Why does Moore insist that opposing the war in Iraq is not the same thing as opposing the troops themselves? Most people I know opposed the fact that Iraq was being invaded and had a major issue with Australia's involvement as well. If a war is wrong it should be opposed, whether you wear a uniform or not. The war machinery should be opposed. The tanks, the planes, the troops. This should be especially true in a republic like the United States which is supposed to be made up of the 'will of the people'. The population in republics are supposed to be inseparable from their governing bodies. We the people and all that. The troops themselves should be leading the revolt. In some stories on democracy now, there is the suggestion that this is happening. And Moore himself champions a lone black ex-soldier who refuses to go back to Iraq and 'fight other poor people'. Why cannot now the entire military population follow his lead? Am I being too naively optimistic here?
So the liberal view that 'the troops are people like us, who like us were misled' is the least convincing argument in the film, and it forms a major structural weakness. It is the entire hierarchical nature of the corrupt oil machine which is at fault and which by wearing the trappings of nation as its cloak, has led Australia, Britain, and the United States into the abyss along with a handful of other small countries which Moore points out in the film (though strangely not including Australia).
National pride and a sense of national service need to come into question as well during war, arguably more than at any other time as Rosa Luxemburg pointed out back during WWII, but Moore wants us to identify with those who 'love their country but not their government'. Fine, but is not the nationalistic impulse itself at least in part, also partly to blame here?
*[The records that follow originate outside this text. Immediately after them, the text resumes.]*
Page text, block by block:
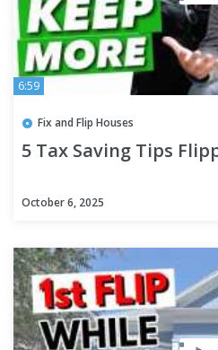
6:59
Fix and Flip Houses
5 Tax Saving Tips
October 6, 2025
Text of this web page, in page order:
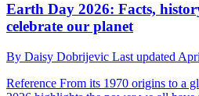
Earth Day 2026: Facts,
celebrate our planet
By Daisy Dobrijevic Last updated
Reference From its 1970 origins to a
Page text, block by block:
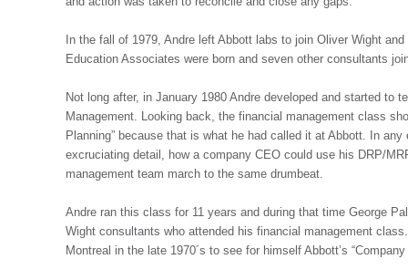
In the fall of 1979, Andre left Abbott labs to join Oliver Wight
Education Associates were born and seven other consultants
Not long after, in January 1980 Andre developed and started to
Management. Looking back, the financial management class
Planning” because that is what he had called it at Abbott. In
excruciating detail, how a company CEO could use his DRP/
management team march to the same drumbeat.
Andre ran this class for 11 years and during that time George
Wight consultants who attended his financial management
Montreal in the late 1970´s to see for himself Abbott’s
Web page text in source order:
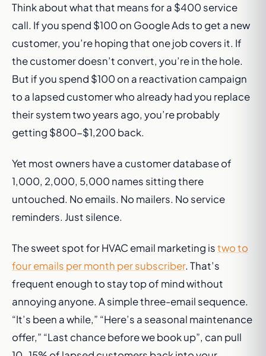
Think about what that means for a $400 service
call. If you spend $100 on Google Ads to get a new
customer, you’re hoping that one job covers it. If
the customer doesn’t convert, you’re in the hole.
But if you spend $100 on a reactivation campaign
to a lapsed customer who already had you replace
their system two years ago, you’re probably
getting $800-$1,200 back.
Yet most owners have a customer database of
1,000, 2,000, 5,000 names sitting there
untouched. No emails. No mailers. No service
reminders. Just silence.
The sweet spot for HVAC email marketing istwo to
four emails per month per subscriber. That’s
frequent enough to stay top of mind without
annoying anyone. A simple three-email sequence.
“It’s been a while,” “Here’s a seasonal maintenance
offer,” “Last chance before we book up”, can pull
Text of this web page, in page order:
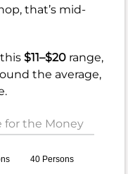
that’s mid-
$11–$20 range,
the average,
for the Money
40 Persons
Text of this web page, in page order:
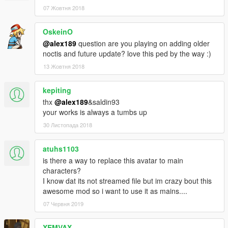
• Added/Fix some missing texture
Change-log v1.1
• Added New Set of Formal Outfits - Including Royal Raiment
Mod Feature:
• Complete outfits for Noctis
• Full Facial Animation
• Fully Rigged
• Variation Outfits and textures
• Can work as a pedestrian (Replace Method)
Credits:
• Model from Final Fantasy XV, Belongs to Square Enix
• Model Port into Xnalara by Shreis, Crazy31139, Banana-
connoisseur, Xelandis, BurningEnchanter & EvgeniyNoname.
• Custom Hair Sims 4 model by Sclub, Wings, Anto, &
Nightcrawler
• Rigging, conversion & 3D Editing by alex189
• Thanks to saldin93 for the best advice!
• Custom Casual Texture & Screen-shots by saldin93
07 Жовтня 2018
OskeinO
@alex189 question are you playing on adding older
noctis and future update? love this ped by the way :)
13 Жовтня 2018
kepiting
thx @alex189&saldin93
your works is always a tumbs up
30 Листопада 2018
atuhs1103
is there a way to replace this avatar to main
characters?
I know dat its not streamed file but im crazy bout this
awesome mod so i want to use it as mains....
07 Червня 2019
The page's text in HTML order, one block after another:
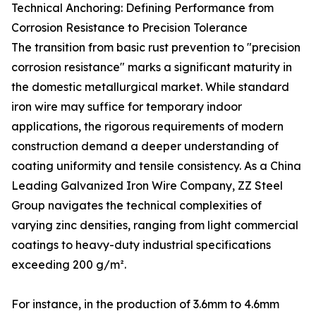
Technical Anchoring: Defining Performance from
Corrosion Resistance to Precision Tolerance
The transition from basic rust prevention to "precision
corrosion resistance" marks a significant maturity in
the domestic metallurgical market. While standard
iron wire may suffice for temporary indoor
applications, the rigorous requirements of modern
construction demand a deeper understanding of
coating uniformity and tensile consistency. As a China
Leading Galvanized Iron Wire Company, ZZ Steel
Group navigates the technical complexities of
varying zinc densities, ranging from light commercial
coatings to heavy-duty industrial specifications
exceeding 200 g/m².
For instance, in the production of 3.6mm to 4.6mm
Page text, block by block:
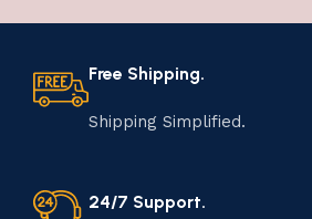
your home.
The Art of Handmade
Tradition, Skill, and
that has been passed down
Free Shipping.
Shipping Simplified.
24/7 Support.
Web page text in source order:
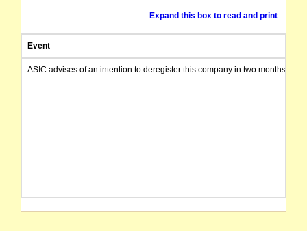
Expand this box to read and print
Event
ASIC advises of an intention to deregister this company in two months from
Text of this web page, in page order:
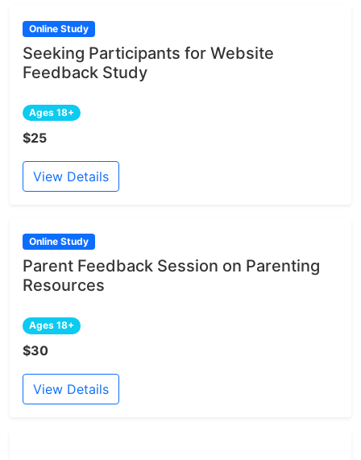
Online Study
Seeking Participants for Website
Feedback Study
Ages 18+
$25
View Details
Online Study
Parent Feedback Session on Parenting
Resources
Ages 18+
$30
View Details
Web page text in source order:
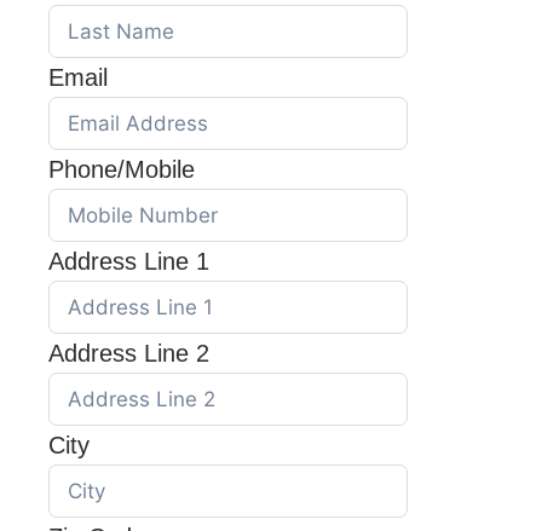
Email
Phone/Mobile
Address Line 1
Address Line 2
City
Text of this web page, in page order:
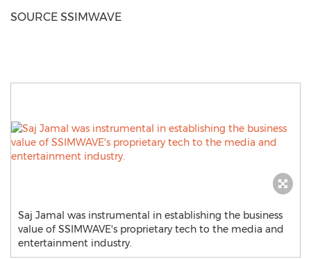
SOURCE SSIMWAVE
Saj Jamal was instrumental in establishing the business
value of SSIMWAVE's proprietary tech to the media and
entertainment industry.
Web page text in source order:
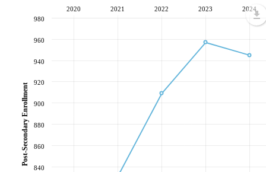
2020 2021 2022 2023 2024
840
860
880
900
920
940
960
980
Post-Secondary Enrollment
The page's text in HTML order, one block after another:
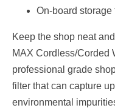
On-board storage
Keep the shop neat
MAX Cordless/Corded
professional grade
filter that can capture
environmental
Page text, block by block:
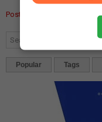
Post a Comment
Popular Tags
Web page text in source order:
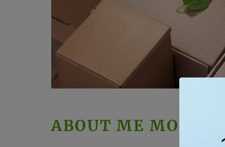
ABOUT ME
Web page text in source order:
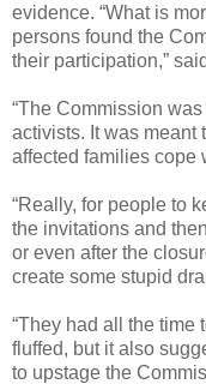
evidence. “What is
persons found the
their participation,”
“The Commission
activists. It was meant
affected families cope
“Really, for people to
the invitations and
or even after the
create some stupid
“They had all the time
fluffed, but it also
to upstage the

Flags, anthems, marching bands and Fox TV - its all of a piece today with McDonnel Douglas, Boeing, Haliburton and the Carlyle Group. Surely opposing one is to oppose them all? Maybe not and I've yet to fully understand the true nature of national pride. But when it leads men and women to their deaths with such ruthless efficiency, something has to be wrong with it. Nation is big business; get it?
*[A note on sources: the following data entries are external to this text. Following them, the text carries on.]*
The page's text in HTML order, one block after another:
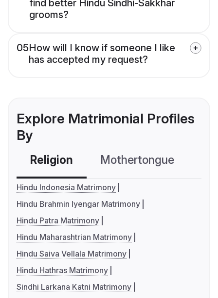
find better Hindu Sindhi-Sakkhar
grooms?
05How will I know if someone I like
has accepted my request?
Explore Matrimonial Profiles
By
Religion Mothertongue
Hindu Indonesia Matrimony
Hindu Brahmin Iyengar Matrimony
Hindu Patra Matrimony
Hindu Maharashtrian Matrimony
Hindu Saiva Vellala Matrimony
Hindu Hathras Matrimony
Sindhi Larkana Katni Matrimony
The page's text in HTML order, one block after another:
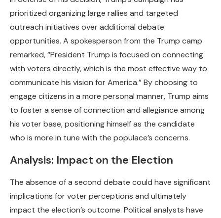
prioritized organizing large rallies and targeted
outreach initiatives over additional debate
opportunities. A spokesperson from the Trump camp
remarked, “President Trump is focused on connecting
with voters directly, which is the most effective way to
communicate his vision for America.” By choosing to
engage citizens in a more personal manner, Trump aims
to foster a sense of connection and allegiance among
his voter base, positioning himself as the candidate
who is more in tune with the populace’s concerns.
Analysis: Impact on the Election
The absence of a second debate could have significant
implications for voter perceptions and ultimately
impact the election’s outcome. Political analysts have
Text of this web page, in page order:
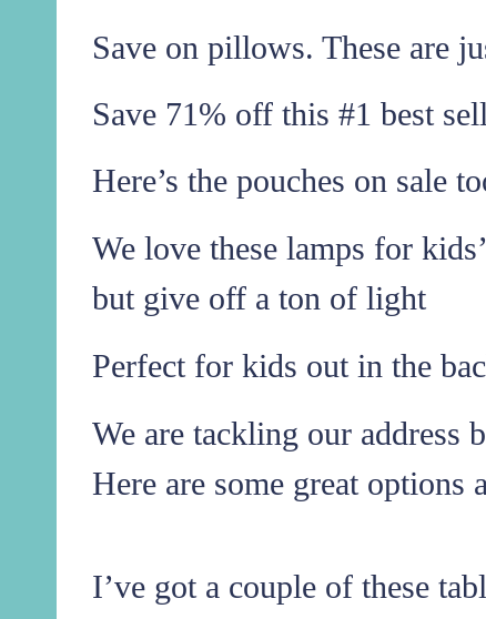
Save on pillows. These are
Save 71% off this #1 best
Here’s the pouches on sale
We love these lamps for
but give off a ton of light
Perfect for kids out in the
We are tackling our address
Here are some great options
I’ve got a couple of these
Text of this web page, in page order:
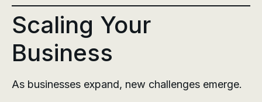
Scaling Your
Business
As businesses expand, new challenges emerge.
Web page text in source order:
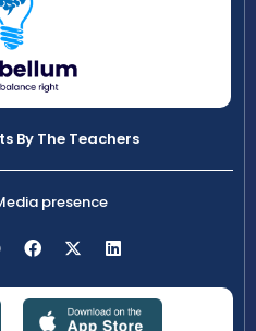
By The Teachers
presence

Found footage filmmaking is scholarly in that each film puts forward a certain argument or point of view, and reinforces that view by means of allusion, or direct illustration. Many of Michael Moore's films are actually illustrated, carefully scripted vocal narrations. You could very easily just listen to F9/11. It works as radio. The dense soundtrack is made up of different elements, notably music and narration, and the narration has been recorded based on written monologue which itself has been informed by the availability of film and video materials. What is not available is filmed, like interviews etc.
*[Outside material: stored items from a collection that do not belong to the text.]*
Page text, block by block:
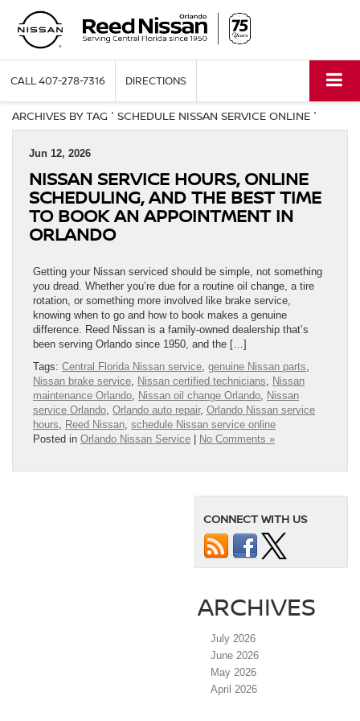
CALL407-278-7316 DIRECTIONS
ARCHIVES BY TAG ' SCHEDULE NISSAN SERVICE ONLINE '
Jun 12, 2026
NISSAN SERVICE HOURS, ONLINE
SCHEDULING, AND THE BEST TIME
TO BOOK AN APPOINTMENT IN
ORLANDO
Getting your Nissan serviced should be simple, not something
you dread. Whether you’re due for a routine oil change, a tire
rotation, or something more involved like brake service,
knowing when to go and how to book makes a genuine
difference. Reed Nissan is a family-owned dealership that’s
been serving Orlando since 1950, and the […]
Tags: Central Florida Nissan service, genuine Nissan parts,
Nissan brake service, Nissan certified technicians, Nissan
maintenance Orlando, Nissan oil change Orlando, Nissan
service Orlando, Orlando auto repair, Orlando Nissan service
hours, Reed Nissan, schedule Nissan service online
Posted in Orlando Nissan Service No Comments »
CONNECT WITH US
ARCHIVES
July 2026
June 2026
May 2026
April 2026
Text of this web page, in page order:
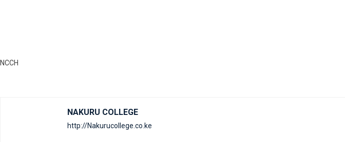
NCCH
NAKURU COLLEGE
http://Nakurucollege.co.ke
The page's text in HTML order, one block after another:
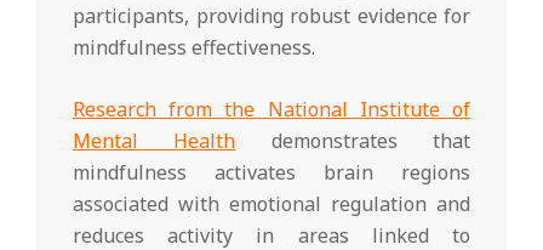
participants, providing robust evidence for
mindfulness effectiveness.
Research from the National Institute of
Mental Health demonstrates that
mindfulness activates brain regions
associated with emotional regulation and
reduces activity in areas linked to

The narration guides the viewer's interpretation of the visual 'evidence'. It's a great approach, and I love his work, even if I don't agree with what I consider mainly to be his liberal, humanist middlebrow point of view. Noam Chomsky and Michael Albert say it much better and more honestly, if with fewer resources and a much smaller budget. But they are anarchists, not left-leaning Democrats.
*[Editor's note: On 26 February 1993 a van, packed with explosives enhanced with cyanide gas, exploded in the parking garage under the World Trade Center killing six people. The group responsible, led by Ramzi Yousef, intended the explosion to destroy both towers by toppling one into the other. It seems there is a national denial that this serious attack ever took place.]